Studio album by Booker T.
- Released: 1974
- Studios: Record Plant, Sausalito
- Label: Epic KE 33143
- Producer: Booker T. Jones

Booker T. chronology
| Chronicles (1973) | Evergreen (1974) | Try and Love Again (1978) |

= Evergreen (Booker T. album) =

Evergreen is a 1974 album by the American musician Booker T. that was released on the Epic label. It contains the hit instrumental "Evergreen".

==Background==
The ten-track album was released by Epic Records in 1974.
 The album was later reissued on compact disc in an expanded form in 2013. The re-release includes the extra tracks, "Evergreen" (single version), "Life Is Funky", "Take Me to the River", "Love is Strange" (with Priscilla Coolidge), "A Whiter Shade of Pale" and "(Your Love Has Lifted Me) Higher and Higher".

==Reception==
The album was given a positive review in the 26 October issue of Cash Box where it was referred to as a "whirling dervish of musical brilliance and sensitivity". The tracks selected for mention were "Tennessee Voodoo", "Jamaica Song", "Why Me" and "Evergreen" which was referred to as stunning. Also in the same issue, David Budge said the album was excellent.
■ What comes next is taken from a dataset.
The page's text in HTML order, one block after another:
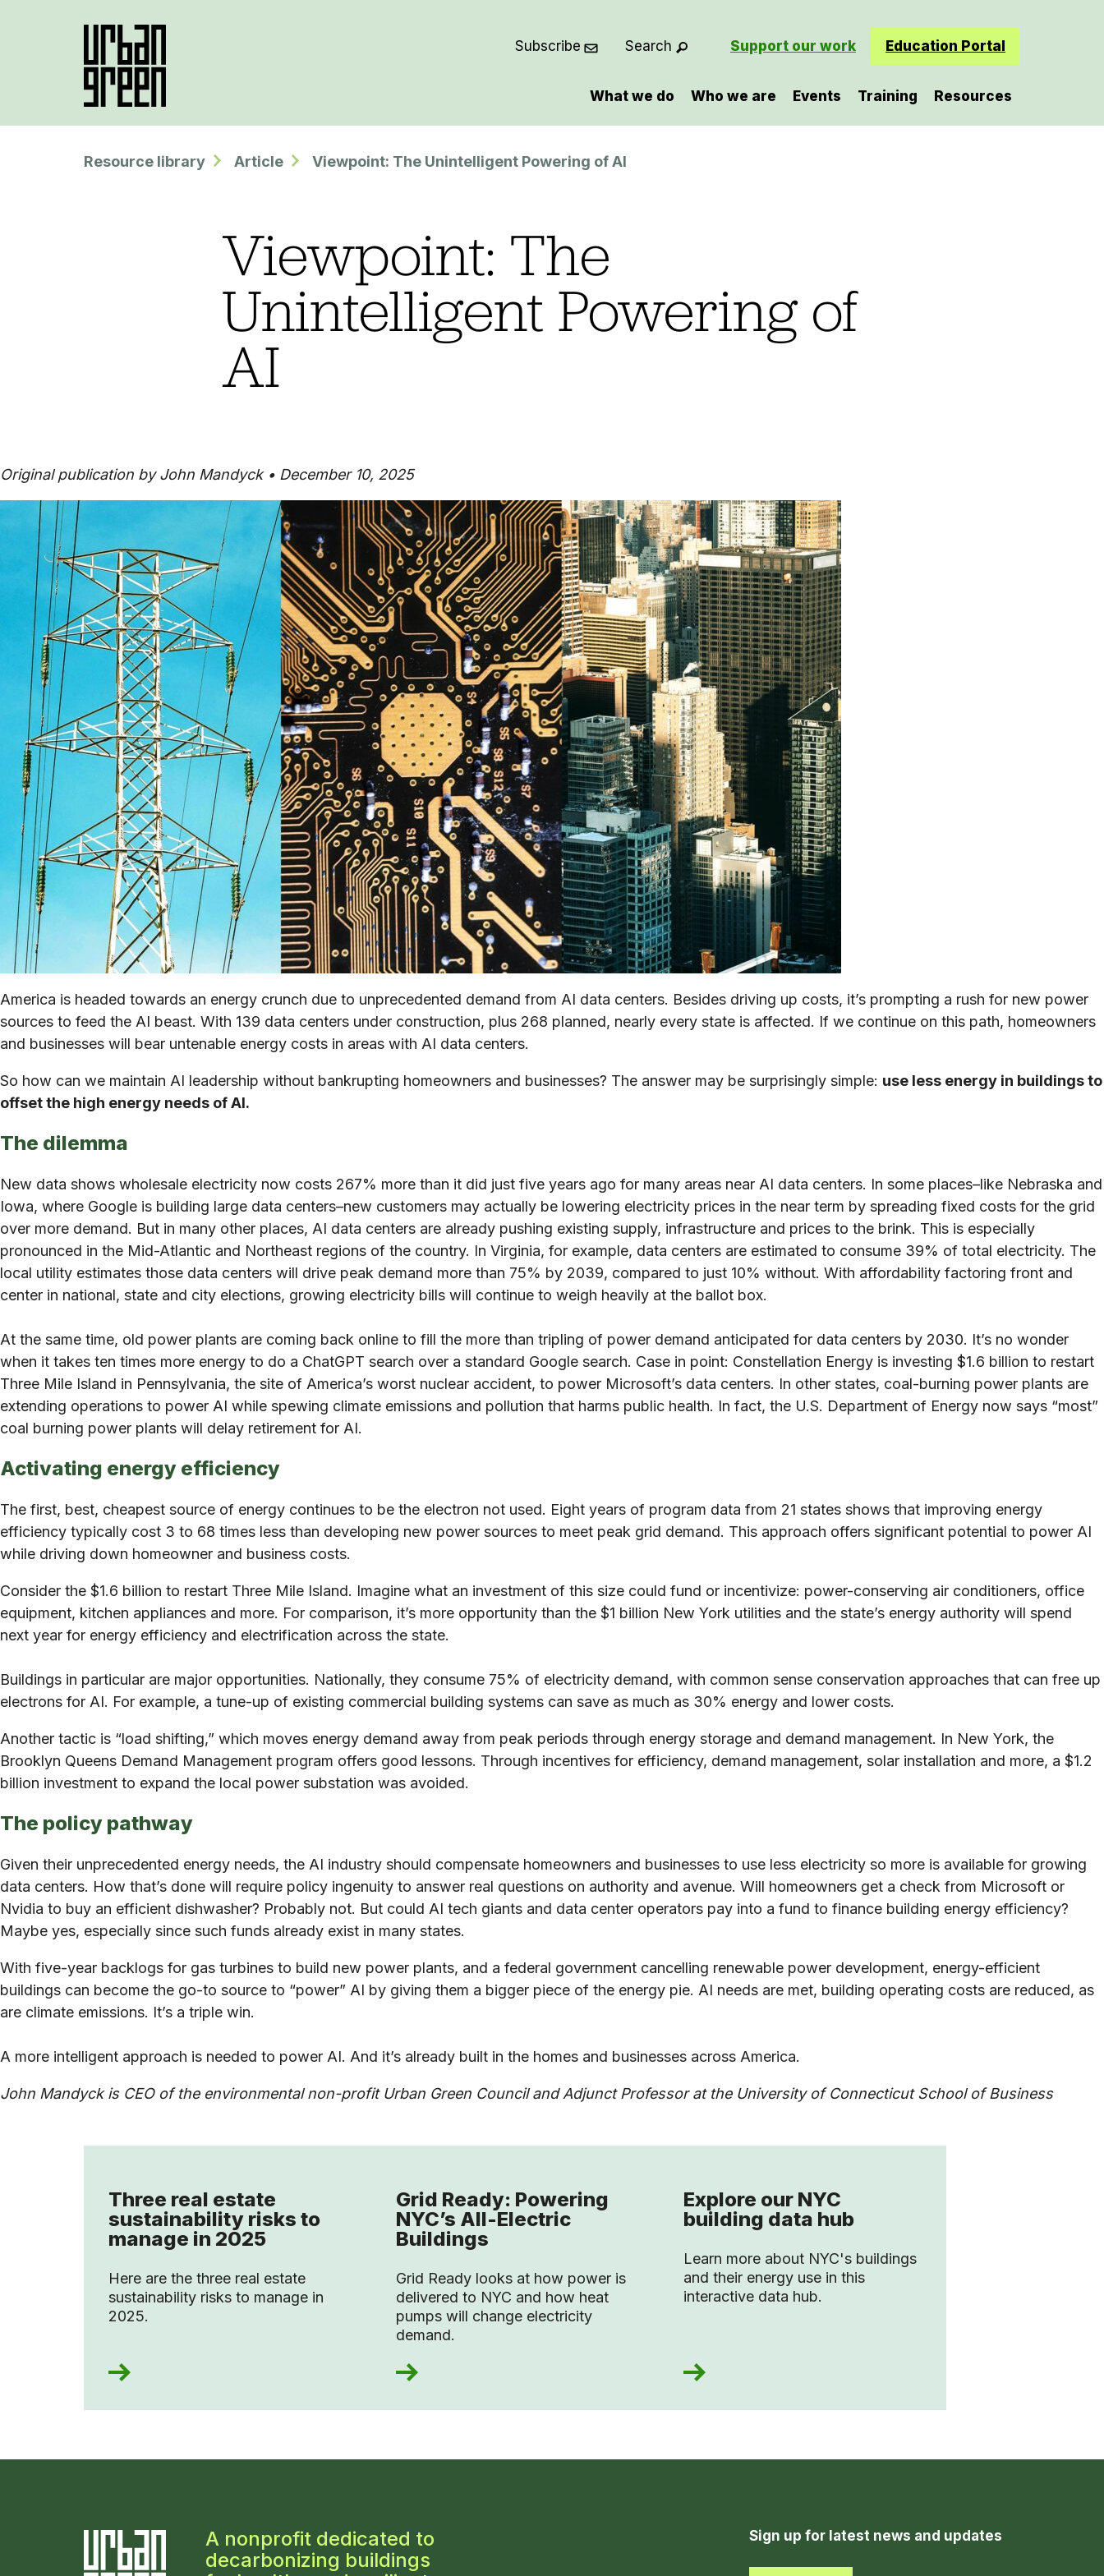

The record was Record World Album Pick for the week of 26 October. With the album being referred to as a fresh approach, the reviewer also wrote that his vocals enhanced the sweet tracks. Tracks selected for mention were, "Tennessee Voodoo",
"Country Days" and "Evergreen".

==Tracks==
===Side A===
1. "Jamaica Song" - 2:25
2. "Mama Stewart" -	2:52
3. "Tennessee Voodoo" - 	4:46
4. "Flamingo" - 	3:38
5. "Song for Casey"	- 4:52

===Side B===
1. "Evergreen" -	6:30
2. "Country Days" - 	4:35
3. "Why Me" - 	3:35
4. "Front Street" Rag - 2:14
5. "Lie to Me" - 6:00

==Singles==
"Evergreen" was backed with "Song for Casey" and released on Epic in 1974.
 It peaked at No. 102 on the Record World 101-150 Singles chart for the week of 23 November, and peaked at No. 90 on the Record World Singles chart for the week of 14 December.
It peaked at No. 103 on the Cash Box Looking Ahead chart for the week of 7 December. It also peaked at No. 25 on the Billboard Top 50 Easy Listening chart for the week of 14 December.

"Mama Stewart" b/w "Front Street Rag" was released on Epic 8-50078 in 1974.